Consideration  Final Fair Value   Preliminary Fair Value   Change* 
Cash  $2,525   $2,525   $- 
Less cash acquired   (113)   (113)   - 
Net cash consideration   2,412    2,412    - 
Equity at fair value   26,167    31,911    (5,744)
Net consideration  $28,579   $34,323   $(5,744)
                

 

   Final Allocation   Preliminary Allocation   Change* 
Restricted cash  $150   $150   $- 
Accounts receivable   3,339    3,339    - 
Prepaid expense and other assets   254    254    - 
Deferred cost of sales   458    458    - 
Property and equipment   400    400    - 
Trademarks/tradenames   4,637    11,436    (6,799)
Intellectual property   5,366    8,454    (3,088)
Customer relationships   6,570    6,618    (48)
Software   19,280    19,384    (104)
Goodwill   9,672    5,377    4,295 
Deferred tax asset   1,181    1,523    (342)
Allowance for deferred tax asset   (1,181)   (1,523)   342 
Assumed current portion of long-term debt   (3,907)   (3,907)   - 
Assumed current liabilities   (17,640)   (17,640)   - 
Net consideration  $28,579   $34,323   $(5,744)

 

(* The fair value of equity consideration was changed by $5.7 million to reflect the lack of marketability from an 18-month lockout period.

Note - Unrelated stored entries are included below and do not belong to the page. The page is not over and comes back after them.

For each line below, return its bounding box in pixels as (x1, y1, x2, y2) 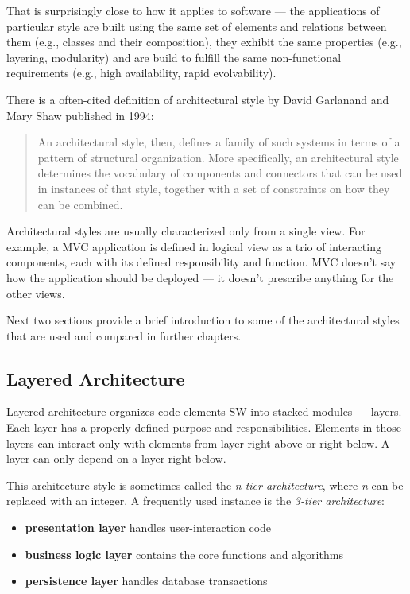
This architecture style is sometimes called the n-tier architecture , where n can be (6, 476, 404, 493)
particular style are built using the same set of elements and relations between (6, 17, 387, 34)
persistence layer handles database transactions (25, 573, 268, 589)
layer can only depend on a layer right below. (6, 450, 226, 467)
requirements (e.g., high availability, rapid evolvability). (6, 64, 277, 81)
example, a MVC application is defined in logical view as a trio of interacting (6, 238, 381, 254)
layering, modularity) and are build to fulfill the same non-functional (6, 49, 342, 65)
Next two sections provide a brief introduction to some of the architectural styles (6, 312, 400, 328)
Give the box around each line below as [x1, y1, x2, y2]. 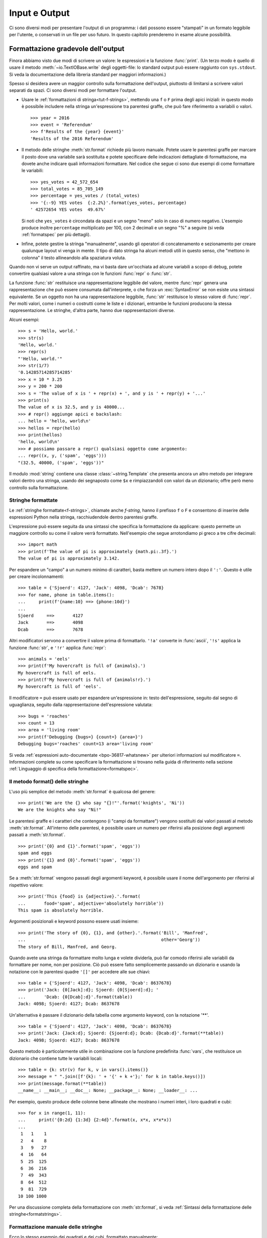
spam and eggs [18, 850, 52, 856]
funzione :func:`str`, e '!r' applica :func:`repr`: [9, 644, 106, 651]
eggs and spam [18, 864, 52, 870]
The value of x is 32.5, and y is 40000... [18, 404, 125, 410]
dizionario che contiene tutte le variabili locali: [9, 1055, 103, 1061]
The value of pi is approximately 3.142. [18, 556, 120, 562]
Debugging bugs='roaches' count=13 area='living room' [18, 741, 154, 747]
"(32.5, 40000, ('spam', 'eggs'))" [18, 460, 104, 465]
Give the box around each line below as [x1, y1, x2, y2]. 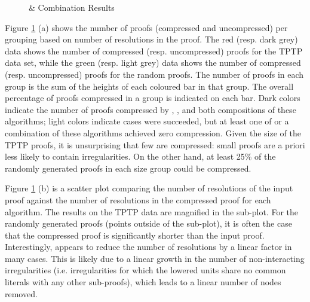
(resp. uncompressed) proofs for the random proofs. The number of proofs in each [5, 68, 304, 80]
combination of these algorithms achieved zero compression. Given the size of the [5, 126, 301, 139]
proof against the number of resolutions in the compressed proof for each [5, 193, 271, 206]
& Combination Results [29, 1, 115, 13]
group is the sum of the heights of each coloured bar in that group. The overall [5, 80, 294, 92]
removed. [5, 287, 38, 300]
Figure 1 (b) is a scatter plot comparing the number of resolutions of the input [5, 182, 293, 194]
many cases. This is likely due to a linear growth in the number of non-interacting [5, 252, 305, 264]
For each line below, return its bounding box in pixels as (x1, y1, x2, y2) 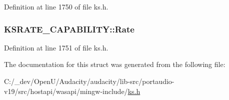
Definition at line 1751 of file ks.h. (4, 42, 108, 52)
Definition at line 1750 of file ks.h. (4, 1, 108, 11)
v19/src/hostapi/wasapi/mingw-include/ (4, 85, 128, 96)
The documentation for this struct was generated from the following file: (4, 59, 225, 69)
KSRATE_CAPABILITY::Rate (4, 22, 134, 35)
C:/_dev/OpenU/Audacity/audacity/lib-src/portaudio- (4, 76, 174, 86)
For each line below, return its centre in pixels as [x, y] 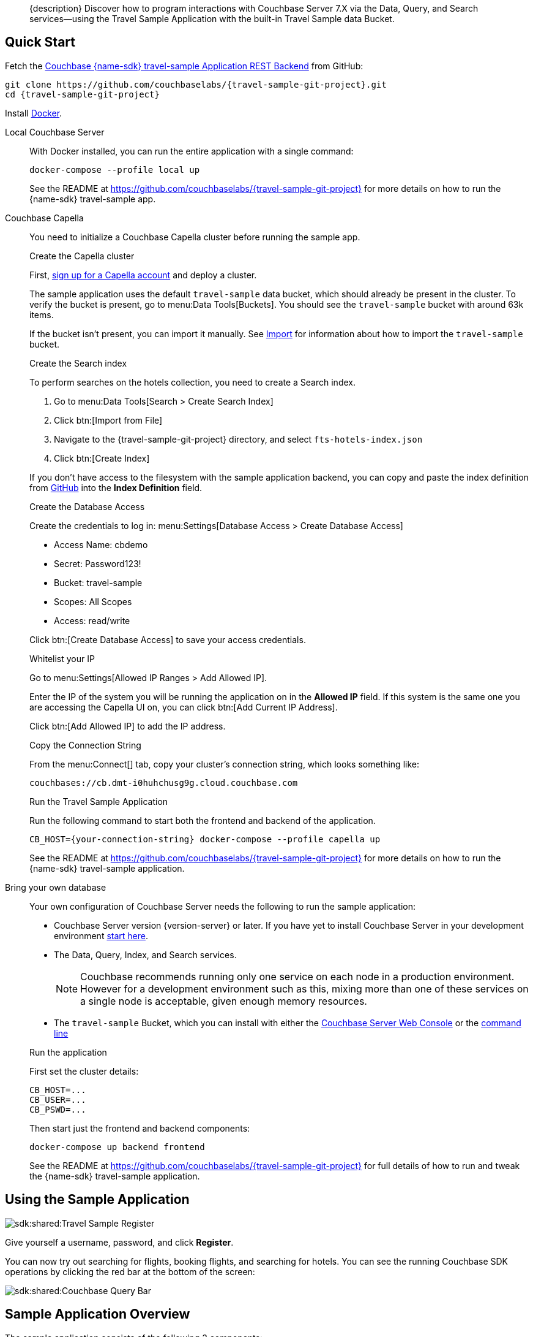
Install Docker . [34, 113]
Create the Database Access [87, 506]
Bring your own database [56, 887]
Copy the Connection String [85, 745]
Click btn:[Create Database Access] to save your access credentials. [168, 639]
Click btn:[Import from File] [108, 420]
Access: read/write [92, 620]
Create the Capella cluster [82, 256]
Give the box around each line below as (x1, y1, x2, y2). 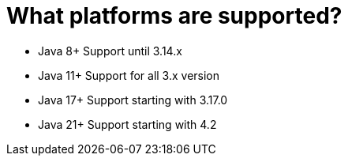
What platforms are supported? (6, 2, 342, 29)
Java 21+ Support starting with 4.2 (38, 117, 217, 131)
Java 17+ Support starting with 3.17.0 (38, 92, 228, 107)
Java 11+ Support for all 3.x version (38, 68, 220, 82)
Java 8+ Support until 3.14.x (38, 43, 182, 58)

Changes in values of Tradenames and Intellectual property due to finalization of royalty rates.)

 

The change to the provisional consideration and asset fair values resulted in a decrease in amortization expense of $2.5 million and a decrease in accumulated depreciation of $2.5 million for the three months ended December 31, 2018, of which $1.9 million relates to the previous quarters.

 

Supplemental Pro Forma Information (Unaudited)

 

The pro forma financial information as presented below is for informational purposes only and is not indicative of operations that would have been achieved from the acquisitions had they taken place at the beginning of the fiscal year ended March 31, 2017. Supplemental information on an unaudited pro forma basis, as if these acquisitions had been completed as of April 1, 2016, is as follows (in thousands, except per share data):

 

The following table presents the revenues and net loss of the combined company for the three and nine months ended December 31, 2017 as if the acquisition had been completed on April 1, 2016.

 

   Three Months Ended
December 31, 2017
   Nine Months Ended
December 31, 2017
 
Revenues  $6,750   $20,063 
Net Loss   (8,275)   (18,719)

  

The Company’s unaudited pro forma supplemental information is based on estimates and assumptions which the Company believes are reasonable and reflect amortization of intangible assets as a result of the acquisition. The pro forma results are not necessarily indicative of the results that would have been realized had the acquisitions been consummated as of the beginning of the periods presented. The pro forma amounts include the historical operating results of the Company, with adjustments directly attributable to the acquisitions.